Do Something With the Data Using MapReduce

# Now that you have a good storage system, how do you do anything with so much data? Let's say you have many TBs of data stored across a 1000 machines. Databases don't scale or cost effectively scale to those levels. That's where MapReduce comes in.
# MapReduce is a programming model and an associated implementation for processing and generating large data sets. Users specify a map function that processes a key/value pair to generate a set of intermediate key/value pairs, and a reduce function that merges all intermediate values associated with the same intermediate key. Many real world tasks are expressible in this model. Programs written in this functional style are automatically parallelized and executed on a large cluster of commodity machines. The run-time system takes care of the details of partitioning the input data, scheduling the program's execution across a set of machines, handling machine failures, and managing the required inter-machine communication. This allows programmers without any experience with parallel and distributed systems to easily utilize the resources of a large distributed system.
# Why use MapReduce?
- Nice way to partition tasks across lots of machines.
- Handle machine failure.
- Works across different application types, like search and ads. Almost every application has map reduce type operations. You can precompute useful data, find word counts, sort TBs of data, etc.
- Computation can automatically move closer to the IO source.
# The MapReduce system has three different types of servers.
- The Master server assigns user tasks to map and reduce servers. It also tracks the state of the tasks.
- The Map servers accept user input and performs map operations on them. The results are written to intermediate files
- The Reduce servers accepts intermediate files produced by map servers and performs reduce operation on them.
# For example, you want to count the number of words in all web pages.

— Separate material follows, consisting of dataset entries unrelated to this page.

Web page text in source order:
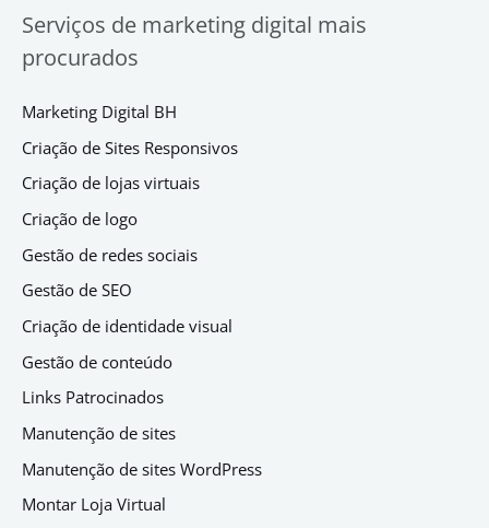
Serviços de marketing digital mais
procurados
Marketing Digital BH
Criação de Sites Responsivos
Criação de lojas virtuais
Criação de logo
Gestão de redes sociais
Gestão de SEO
Criação de identidade visual
Gestão de conteúdo
Links Patrocinados
Manutenção de sites
Manutenção de sites WordPress
Montar Loja Virtual
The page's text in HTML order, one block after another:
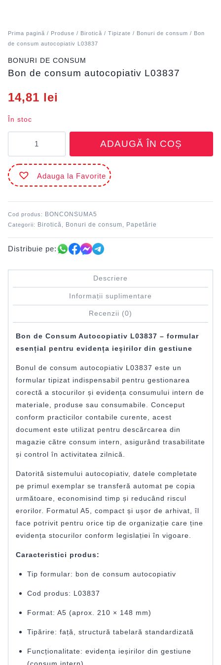
Prima pagină / Produse / Birotică / Tipizate / Bonuri de consum / Bon
de consum autocopiativ L03837
BONURI DE CONSUM
Bon de consum autocopiativ L03837
14,81 lei
În stoc
de
consum
autocopiativ
L03837
ADAUGĂ ÎN COȘ
Adauga la Favorite
Cod produs: BONCONSUMA5
Categorii: Birotică Bonuri de consum Papetărie
Distribuie pe:
Descriere
Informații suplimentare
Recenzii (0)
Bon de Consum Autocopiativ L03837 – formular
esențial pentru evidența ieșirilor din gestiune
Bonul de consum autocopiativ L03837 este un
formular tipizat indispensabil pentru gestionarea
corectă a stocurilor și evidența consumului intern de
materiale, produse sau consumabile. Conceput
conform practicilor contabile curente, acest
document este utilizat pentru descărcarea din
magazie către consum intern, asigurând trasabilitate
și control în activitatea zilnică.
Datorită sistemului autocopiativ, datele completate
pe primul exemplar se transferă automat pe copia
următoare, economisind timp și reducând riscul
erorilor. Formatul A5, compact și ușor de arhivat, îl
face potrivit pentru orice tip de organizație care ține
evidența stocurilor conform legislației în vigoare.
Caracteristici produs:
Tip formular: bon de consum autocopiativ
Cod produs: L03837
Format: A5 (aprox. 210 × 148 mm)
Tipărire: față, structură tabelară standardizată
Funcționalitate: evidența ieșirilor din gestiune
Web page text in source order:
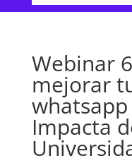
Webinar
mejorar
Impacta
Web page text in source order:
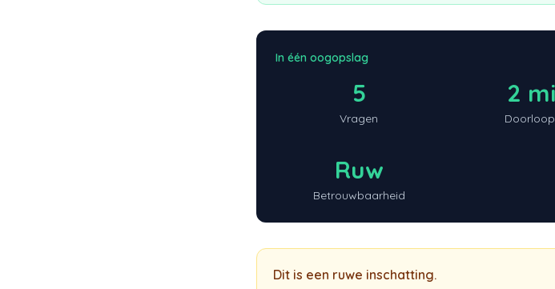
In één oogopslag
5
Vragen
2
Ruw
Betrouwbaarheid
Dit is een ruwe inschatting.
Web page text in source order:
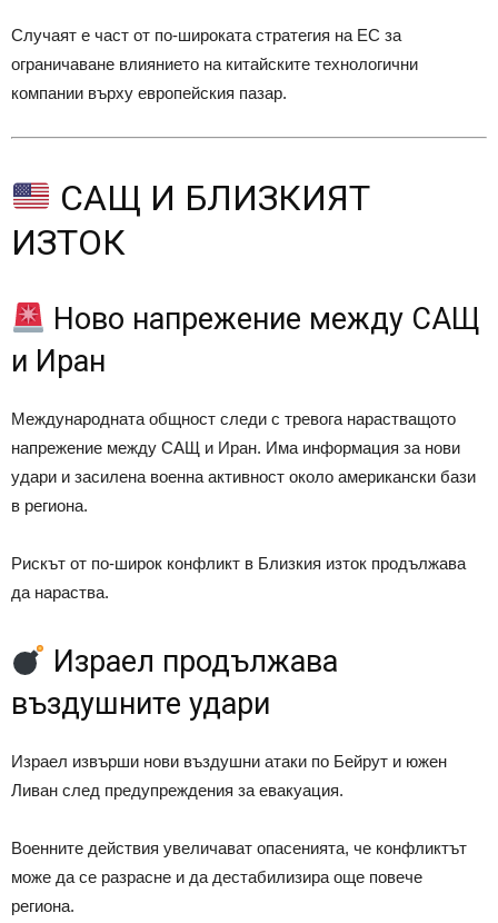
Случаят е част от по-широката стратегия на ЕС за
ограничаване влиянието на китайските технологични
компании върху европейския пазар.
САЩ И БЛИЗКИЯТ
ИЗТОК
Ново напрежение между САЩ
и Иран
Международната общност следи с тревога нарастващото
напрежение между САЩ и Иран. Има информация за нови
удари и засилена военна активност около американски бази
в региона.
Рискът от по-широк конфликт в Близкия изток продължава
да нараства.
Израел продължава
въздушните удари
Израел извърши нови въздушни атаки по Бейрут и южен
Ливан след предупреждения за евакуация.
Военните действия увеличават опасенията, че конфликтът
може да се разрасне и да дестабилизира още повече
региона.
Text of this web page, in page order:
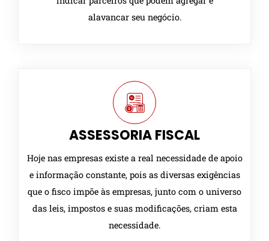
alavancar seu negócio.
ASSESSORIA FISCAL
Hoje nas empresas existe a real necessidade de apoio
e informação constante, pois as diversas exigências
que o fisco impõe às empresas, junto com o universo
das leis, impostos e suas modificações, criam esta
necessidade.
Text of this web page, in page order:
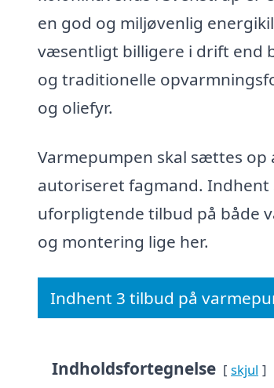
en god og miljøvenlig
væsentligt billigere i drift end
og traditionelle
og oliefyr.
Varmepumpen skal sættes op
autoriseret fagmand. Indhent
uforpligtende tilbud på både
og montering lige her.
Indhent 3 tilbud på
Indholdsfortegnelse skjul
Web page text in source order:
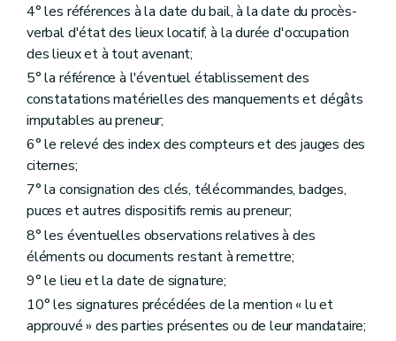
4° les références à la date du bail, à la date du procès-
verbal d'état des lieux locatif, à la durée d'occupation
des lieux et à tout avenant;
5° la référence à l'éventuel établissement des
constatations matérielles des manquements et dégâts
imputables au preneur;
6° le relevé des index des compteurs et des jauges des
citernes;
7° la consignation des clés, télécommandes, badges,
puces et autres dispositifs remis au preneur;
8° les éventuelles observations relatives à des
éléments ou documents restant à remettre;
9° le lieu et la date de signature;
10° les signatures précédées de la mention « lu et
approuvé » des parties présentes ou de leur mandataire;
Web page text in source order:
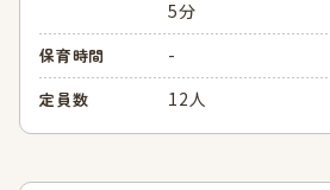
5分
保育時間 -
定員数 12人
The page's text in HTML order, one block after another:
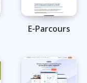
E-Parcours
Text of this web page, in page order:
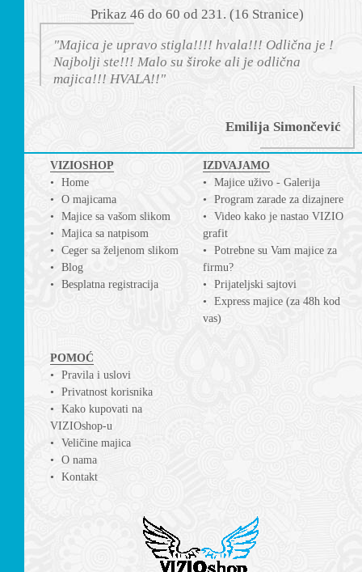
Prikаz 46 do 60 оd 231. (16 Strаnicе)
"Majica je upravo stigla!!!! hvala!!! Odlična je !
Najbolji ste!!! Malo su široke ali je odlična
majica!!! HVALA!!"
Emilija Simončević
VIZIOSHOP
Home
O majicama
Majice sa vašom slikom
Majica sa natpisom
Ceger sa željenom slikom
Blog
Besplatna registracija
IZDVAJAMO
Majice uživo - Galerija
Program zarade za dizajnere
Video kako je nastao VIZIO
grafit
Potrebne su Vam majice za
firmu?
Prijateljski sajtovi
Express majice (za 48h kod
vas)
POMOĆ
Pravila i uslovi
Privatnost korisnika
Kako kupovati na
VIZIOshop-u
Veličine majica
O nama
Kontakt
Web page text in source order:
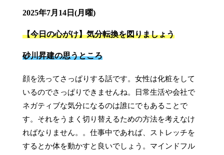
2025年7月14日(月曜)
【今日の心がけ】気分転換を図りましょう
砂川昇建の思うところ
顔を洗ってさっぱりする話です。女性は化粧をして
いるのでさっぱりできませんね。日常生活や会社で
ネガティブな気分になるのは誰にでもあることで
す。それをうまく切り替えるための方法を考えなけ
ればなりません。。仕事中であれば、ストレッチを
するとか体を動かすと良いでしょう。マインドフル
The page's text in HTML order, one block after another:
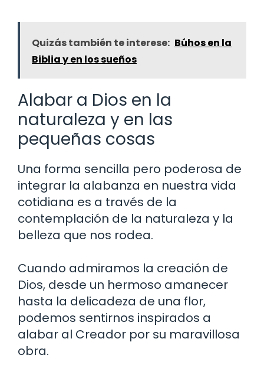
Quizás también te interese: Búhos en la
Biblia y en los sueños
Alabar a Dios en la
naturaleza y en las
pequeñas cosas
Una forma sencilla pero poderosa de
integrar la alabanza en nuestra vida
cotidiana es a través de la
contemplación de la naturaleza y la
belleza que nos rodea.
Cuando admiramos la creación de
Dios, desde un hermoso amanecer
hasta la delicadeza de una flor,
podemos sentirnos inspirados a
alabar al Creador por su maravillosa
obra.
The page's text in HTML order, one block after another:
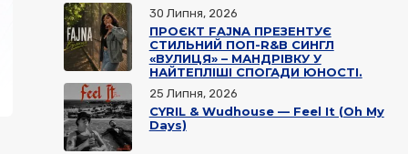
ПРОЄКТ FAJNA ПРЕЗЕНТУЄ
СТИЛЬНИЙ ПОП-R&B СИНГЛ
«ВУЛИЦЯ» – МАНДРІВКУ У
НАЙТЕПЛІШІ СПОГАДИ ЮНОСТІ.
30 Липня, 2026
CYRIL & Wudhouse — Feel It (Oh My
Days)
25 Липня, 2026
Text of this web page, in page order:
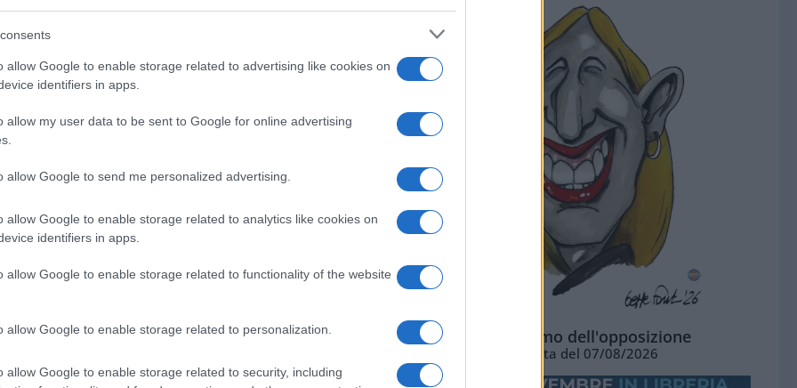
allow Google to enable storage related to advertising like cookies on
identifiers in apps.
allow my user data to be sent to Google for online advertising
allow Google to send me personalized advertising.
allow Google to enable storage related to analytics like cookies on
identifiers in apps.
allow Google to enable storage related to functionality of the website
allow Google to enable storage related to personalization.
allow Google to enable storage related to security, including
da Conte è la logica conseguenza di
SGARBI
36
L'ottimismo dell'opposizione
Vignetta del 07/08/2026
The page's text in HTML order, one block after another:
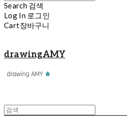
Search 검색
Log In 로그인
Cart장바구니
drawingAMY
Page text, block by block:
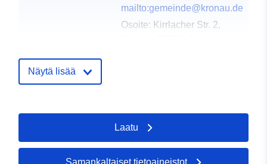
mailto:gemeinde@kronau.de
Osoite: Kirrlacher Str. 2,
koskeva rekisteri:
February 2026
Päivitetty data.europa.eu:
August 2026
Näytä lisää
Laatu
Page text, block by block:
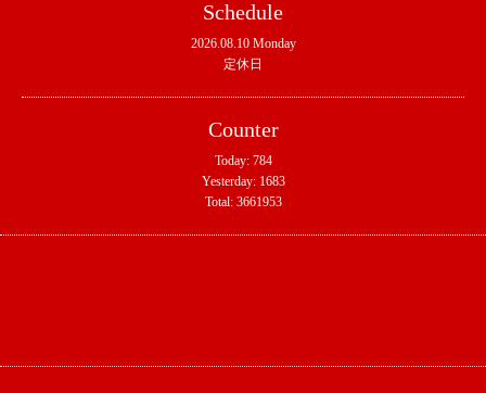
Schedule
2026.08.10 Monday
定休日
Counter
Today: 784
Yesterday: 1683
Total: 3661953

You would feed all the pages stored on GFS into MapReduce. This would all be happening on 1000s of machines simultaneously and all the coordination, job scheduling, failure handling, and data transport would be done automatically.
- The steps look like: GFS -> Map -> Shuffle -> Reduction -> Store Results back into GFS.
- In MapReduce a map maps one view of data to another, producing a key value pair, which in our example is word and count.
- Shuffling aggregates key types.
- The reductions sums up all the key value pairs and produces the final answer.
# The Google indexing pipeline has about 20 different map reductions. A pipeline looks at data with a whole bunch of records and aggregating keys. A second map-reduce comes a long, takes that result and does something else. And so on.
# Programs can be very small. As little as 20 to 50 lines of code.
# One problem is stragglers. A straggler is a computation that is going slower than others which holds up everyone. Stragglers may happen because of slow IO (say a bad controller) or from a temporary CPU spike. The solution is to run multiple of the same computations and when one is done kill all the rest.
# Data transferred between map and reduce servers is compressed. The idea is that because servers aren't CPU bound it makes sense to spend on data compression and decompression in order to save on bandwidth and I/O.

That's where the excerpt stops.